Fishnoop is an activist and likely making money on the issue.

Sent from my iPhone using Tapatalk


----------



## fishsnoop

fishsnoop has made ZERO fighting for public rights. It is called volunteering for something you believe passionately in. Natural resources will not be stripped from my boys for the benefit of the few.
IB just doesn't understand


----------



## Elkaholic2

SR-1 said:


> Is it true that all Utah rivers are closed? I live in brigham city and Fish the bear river alot does this mean I can no longer fish it?

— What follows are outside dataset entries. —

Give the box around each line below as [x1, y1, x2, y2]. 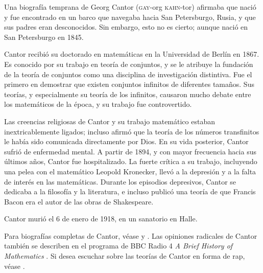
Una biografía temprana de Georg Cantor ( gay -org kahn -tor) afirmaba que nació [4, 2, 256, 12]
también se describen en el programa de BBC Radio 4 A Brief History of [4, 240, 233, 251]
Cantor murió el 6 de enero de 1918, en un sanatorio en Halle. [4, 213, 198, 224]
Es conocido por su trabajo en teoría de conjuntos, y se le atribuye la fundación [4, 58, 253, 69]
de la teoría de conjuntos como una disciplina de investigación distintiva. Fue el [4, 69, 252, 79]
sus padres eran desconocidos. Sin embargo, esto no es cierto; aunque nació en [4, 21, 248, 32]
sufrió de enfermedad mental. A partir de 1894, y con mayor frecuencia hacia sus [4, 146, 256, 156]
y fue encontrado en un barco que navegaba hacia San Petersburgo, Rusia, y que [4, 11, 256, 22]
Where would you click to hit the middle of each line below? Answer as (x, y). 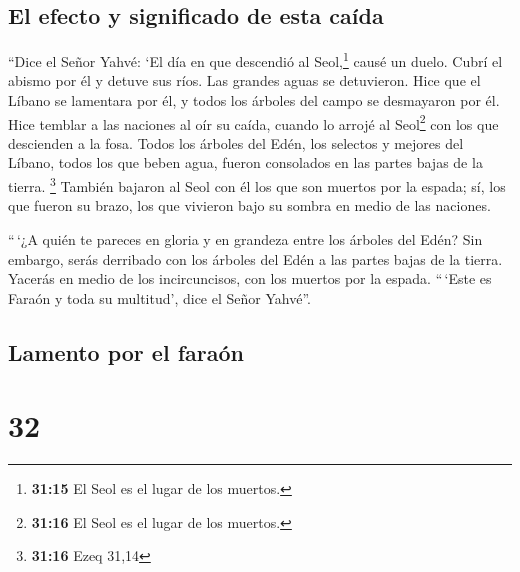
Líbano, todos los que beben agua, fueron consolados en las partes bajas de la (245, 162)
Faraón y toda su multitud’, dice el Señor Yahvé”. (159, 297)
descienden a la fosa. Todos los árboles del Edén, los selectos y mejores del (236, 142)
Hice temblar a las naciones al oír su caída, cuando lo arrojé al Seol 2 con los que (253, 122)
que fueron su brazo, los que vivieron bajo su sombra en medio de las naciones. (249, 205)
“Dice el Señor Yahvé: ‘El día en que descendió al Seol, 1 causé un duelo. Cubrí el (255, 59)
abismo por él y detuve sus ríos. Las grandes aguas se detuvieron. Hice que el (244, 80)
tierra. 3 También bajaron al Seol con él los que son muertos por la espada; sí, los (257, 184)
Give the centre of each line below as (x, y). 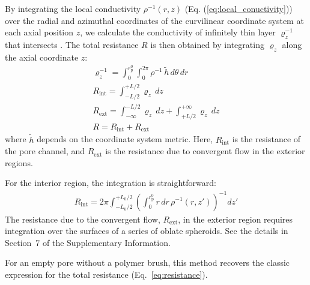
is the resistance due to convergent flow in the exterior (205, 151)
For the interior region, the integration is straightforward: (111, 183)
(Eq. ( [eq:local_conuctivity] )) (239, 8)
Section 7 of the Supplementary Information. (88, 242)
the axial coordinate (42, 57)
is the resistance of (266, 139)
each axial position (39, 32)
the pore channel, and (45, 151)
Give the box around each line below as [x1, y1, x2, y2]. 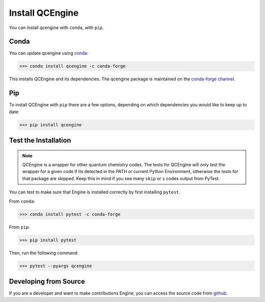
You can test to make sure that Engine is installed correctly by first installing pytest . [9, 189, 180, 195]
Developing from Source [9, 277, 85, 285]
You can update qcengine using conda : [9, 50, 88, 56]
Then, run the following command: [9, 250, 79, 256]
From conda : [9, 198, 35, 204]
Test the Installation [9, 136, 71, 145]
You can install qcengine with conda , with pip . [9, 25, 104, 30]
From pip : [9, 224, 30, 230]
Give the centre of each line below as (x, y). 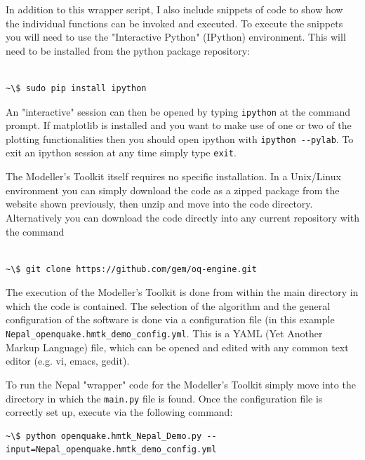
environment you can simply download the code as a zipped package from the (173, 190)
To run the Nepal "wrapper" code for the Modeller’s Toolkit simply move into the (181, 384)
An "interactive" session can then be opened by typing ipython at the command (178, 111)
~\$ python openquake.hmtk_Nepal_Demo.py (104, 436)
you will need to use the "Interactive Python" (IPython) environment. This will (176, 37)
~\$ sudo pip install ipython (76, 88)
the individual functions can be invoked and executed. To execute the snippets (174, 23)
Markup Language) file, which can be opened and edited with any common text (177, 347)
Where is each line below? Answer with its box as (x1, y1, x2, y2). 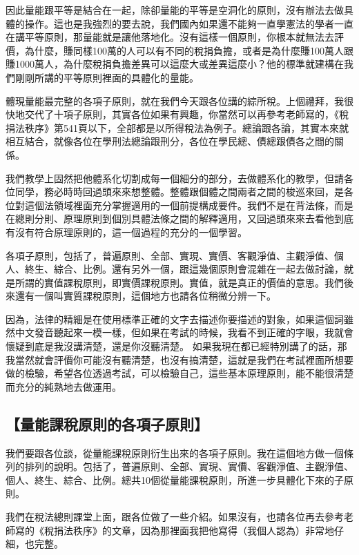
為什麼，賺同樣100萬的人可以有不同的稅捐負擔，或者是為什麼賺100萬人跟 (24, 43, 353, 57)
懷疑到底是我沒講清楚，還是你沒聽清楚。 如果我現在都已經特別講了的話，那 (6, 339, 347, 353)
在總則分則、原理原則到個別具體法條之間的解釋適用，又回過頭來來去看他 (6, 211, 334, 226)
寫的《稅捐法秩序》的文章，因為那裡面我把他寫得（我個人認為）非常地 (14, 523, 334, 537)
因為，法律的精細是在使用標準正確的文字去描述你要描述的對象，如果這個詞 (6, 311, 344, 326)
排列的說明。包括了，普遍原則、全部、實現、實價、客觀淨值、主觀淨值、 (24, 459, 353, 474)
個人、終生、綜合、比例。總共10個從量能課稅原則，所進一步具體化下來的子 (6, 472, 344, 487)
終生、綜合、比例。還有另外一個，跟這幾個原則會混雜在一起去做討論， (24, 262, 344, 276)

It is not closed to fishing.

As far as the land you are on. Make sure you have permission from the landowner or are on public easements or public land.

Good luck


----------



## redleg

When Utah became a state, all rivers and lakes were declared public property. That is not hard to understand for those who are not trying to usurp public property.


----------



## Jedidiah

fishsnoop said:


> IB is a contrarian and antagonist.


It's hard for me to discount IB's views regarding public waters on private land because in some circumstances I think he's right. We all pay for the management of water in the state and we all pay for management of wildlife including fish in that water. On the other hand, landowners pay not only a purchase price but also a property tax to the state which is in effect a larger contribution toward management of their land and surrounding land.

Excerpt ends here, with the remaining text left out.